U.S. Pat. No. 6,564,814 issued to Bowsman et al. discloses an engine decarbonization system. The cleaner is blown via pressurized air through multiple hoses that need to be connected to the engine after the spark plugs are removed. However, this device requires the removal and reinstallation of the spark plugs, which can be a time-consuming process requiring a mechanic. Special tips and attachments for the cleaner spray head for the particular vehicle engine are also required for proper orientation of the cleaning fluid delivery within the engine.
U.S. Pat. No. 6,651,604 issued to Ahmadi et al. illustrates a cleaner delivery device for an internal combustion engine. The cleaner contained inside an aerosol canister is connected to a “treatment manifold” consisting of a series of rigid hoses or spring-rigid guide tubes which can be oriented without crimping of the tube. But, this device requires an available access port within the engine so that the treatment manifold assembly can be inserted into the engine to gain access to the part that needs to be cleaned. Moreover, Ahmadi requires a skilled technician to use this device, probably due to the specialized knowledge and training required for working with the engine access port and proper orientation of the treatment manifold hoses.
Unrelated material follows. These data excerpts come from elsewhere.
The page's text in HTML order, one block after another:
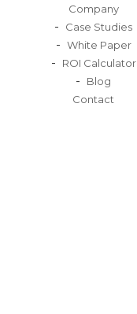
Company
Case Studies
White Paper
ROI Calculator
Blog
Contact
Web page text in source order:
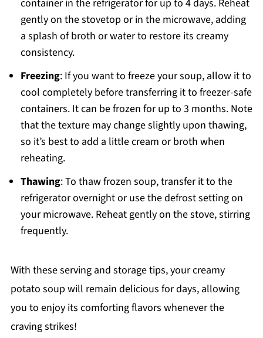
container in the refrigerator for up to 4 days. Reheat
gently on the stovetop or in the microwave, adding
a splash of broth or water to restore its creamy
consistency.
Freezing: If you want to freeze your soup, allow it to
cool completely before transferring it to freezer-safe
containers. It can be frozen for up to 3 months. Note
that the texture may change slightly upon thawing,
so it’s best to add a little cream or broth when
reheating.
Thawing: To thaw frozen soup, transfer it to the
refrigerator overnight or use the defrost setting on
your microwave. Reheat gently on the stove, stirring
frequently.
With these serving and storage tips, your creamy
potato soup will remain delicious for days, allowing
you to enjoy its comforting flavors whenever the
craving strikes!
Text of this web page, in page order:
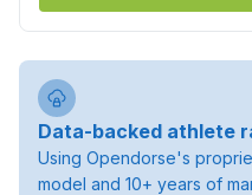
Data-backed athlete
Using Opendorse's
model and 10+ years of
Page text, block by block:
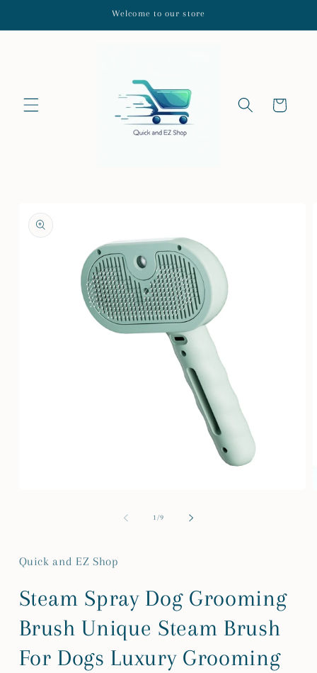
Welcome to our store
Cart
product
information
1/of
9
Quick and EZ Shop
Steam Spray Dog Grooming
Brush Unique Steam Brush
For Dogs Luxury Grooming
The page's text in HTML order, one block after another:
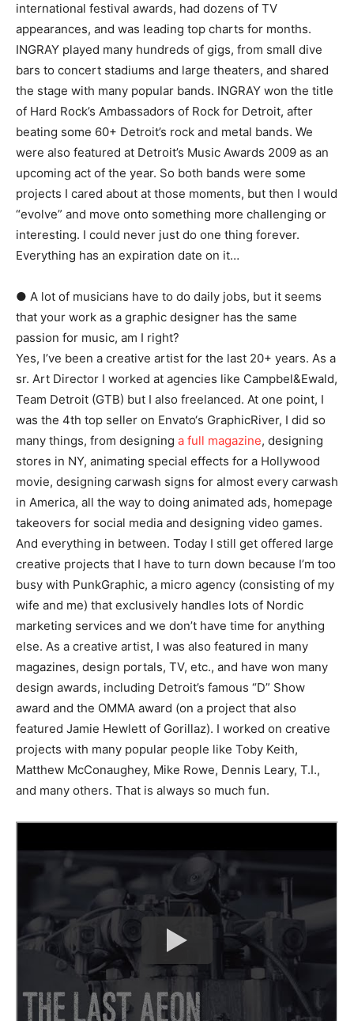
international festival awards, had dozens of TV
appearances, and was leading top charts for months.
INGRAY played many hundreds of gigs, from small dive
bars to concert stadiums and large theaters, and shared
the stage with many popular bands. INGRAY won the title
of Hard Rock’s Ambassadors of Rock for Detroit, after
beating some 60+ Detroit’s rock and metal bands. We
were also featured at Detroit’s Music Awards 2009 as an
upcoming act of the year. So both bands were some
projects I cared about at those moments, but then I would
“evolve” and move onto something more challenging or
interesting. I could never just do one thing forever.
Everything has an expiration date on it…
● A lot of musicians have to do daily jobs, but it seems
that your work as a graphic designer has the same
passion for music, am I right?
Yes, I’ve been a creative artist for the last 20+ years. As a
sr. Art Director I worked at agencies like Campbel&Ewald,
Team Detroit (GTB) but I also freelanced. At one point, I
was the 4th top seller on Envato‘s GraphicRiver, I did so
many things, from designing a full magazine, designing
stores in NY, animating special effects for a Hollywood
movie, designing carwash signs for almost every carwash
in America, all the way to doing animated ads, homepage
takeovers for social media and designing video games.
And everything in between. Today I still get offered large
creative projects that I have to turn down because I’m too
busy with PunkGraphic, a micro agency (consisting of my
wife and me) that exclusively handles lots of Nordic
marketing services and we don’t have time for anything
else. As a creative artist, I was also featured in many
magazines, design portals, TV, etc., and have won many
design awards, including Detroit’s famous “D” Show
award and the OMMA award (on a project that also
featured Jamie Hewlett of Gorillaz). I worked on creative
projects with many popular people like Toby Keith,
Matthew McConaughey, Mike Rowe, Dennis Leary, T.I.,
and many others. That is always so much fun.
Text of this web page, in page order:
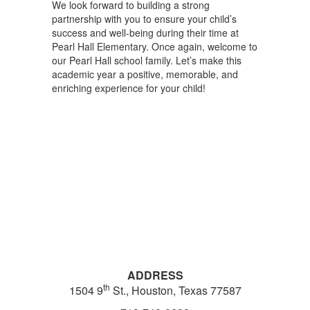
We look forward to building a strong
partnership with you to ensure your child’s
success and well-being during their time at
Pearl Hall Elementary. Once again, welcome to
our Pearl Hall school family. Let’s make this
academic year a positive, memorable, and
enriching experience for your child!
ADDRESS
1504 9th St., Houston, Texas 77587
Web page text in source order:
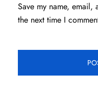
Save my name, email,
the next time I
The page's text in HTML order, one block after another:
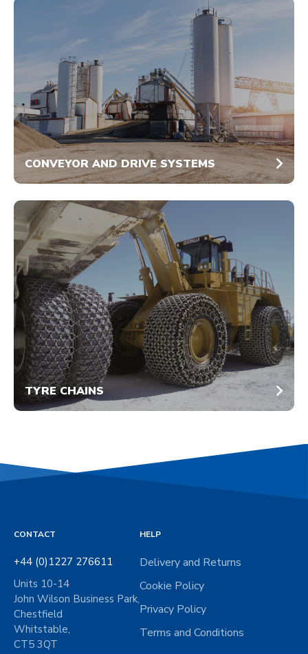
CONVEYOR AND DRIVE SYSTEMS
TYRE CHAINS
CONTACT
+44 (0)1227 276611
Units 10-14
John Wilson Business Park,
Chestfield
Whitstable,
CT5 3QT
HELP
Delivery and Returns
Cookie Policy
Privacy Policy
Terms and Conditions
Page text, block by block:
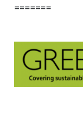
=======
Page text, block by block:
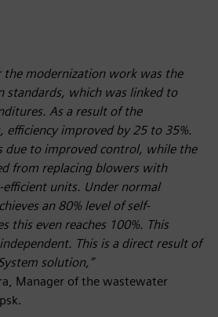
the modernization work was the
standards, which was linked to
As a result of the
efficiency improved by 25 to 35%.
due to improved control, while the
from replacing blowers with
units. Under normal
an 80% level of self-
this even reaches 100%. This
This is a direct result of
solution,”
Manager of the wastewater
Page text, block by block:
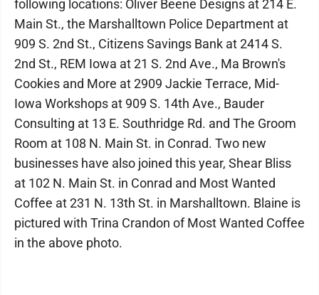
following locations: Oliver Beene Designs at 214 E.
Main St., the Marshalltown Police Department at
909 S. 2nd St., Citizens Savings Bank at 2414 S.
2nd St., REM Iowa at 21 S. 2nd Ave., Ma Brown's
Cookies and More at 2909 Jackie Terrace, Mid-
Iowa Workshops at 909 S. 14th Ave., Bauder
Consulting at 13 E. Southridge Rd. and The Groom
Room at 108 N. Main St. in Conrad. Two new
businesses have also joined this year, Shear Bliss
at 102 N. Main St. in Conrad and Most Wanted
Coffee at 231 N. 13th St. in Marshalltown. Blaine is
pictured with Trina Crandon of Most Wanted Coffee
in the above photo.
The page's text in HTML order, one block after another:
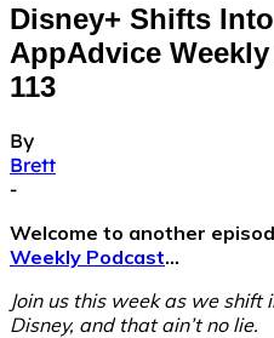
Disney+ Shifts
AppAdvice
113
By
Brett
-
Welcome to another
Weekly Podcast…
Join us this week as we
Disney, and that ain’t no lie.

Proper cleaning of engine parts does require specific directional delivery of the cleaning compound to difficult-to-reach regions within the engine. Most vehicle engines feature an air intake hose connected to the throttle body that can be utilized for introduction of the atomized cleaning compound into the engine. But, such air intake hose is typically connected to the throttle body inlet collar via an inside diameter (“ID”)/outside diameter (“OD”) coupling joint that enables a clamp to tightly fasten the hose around the collar. This orientation of the ID/OD coupling joint makes it impossible to insert a straight conduit extending from the aerosol canister through the gap in the ID/OD coupling joint for proper alignment with the internal air flow direction without bending the conduit. Yet, this curved, non-linear pathway for delivery of the cleaning compound from the canister to the internal engine location can lead to crimping of the conduit that blocks the flow of the atomized cleaner through the conduit, or else fails to maintain proper orientation of the leading end of the conduit inside the throttle body toward the throttle plate. Crimping of the conduit can occur at the point at which it passes between the downstream end of the air intake hose and the throttle body, because of the tight fit of the ID/OD coupling joint. It would therefore be beneficial to provide a delivery system for providing the cleaner in atomized format via a non-rigid conduit to an internal engine location in accordance with the required directional orientation without crimping of the conduit, and without the need for complicated disassembly of the engine to gain access by the cleaning compound to the desired internal engine location.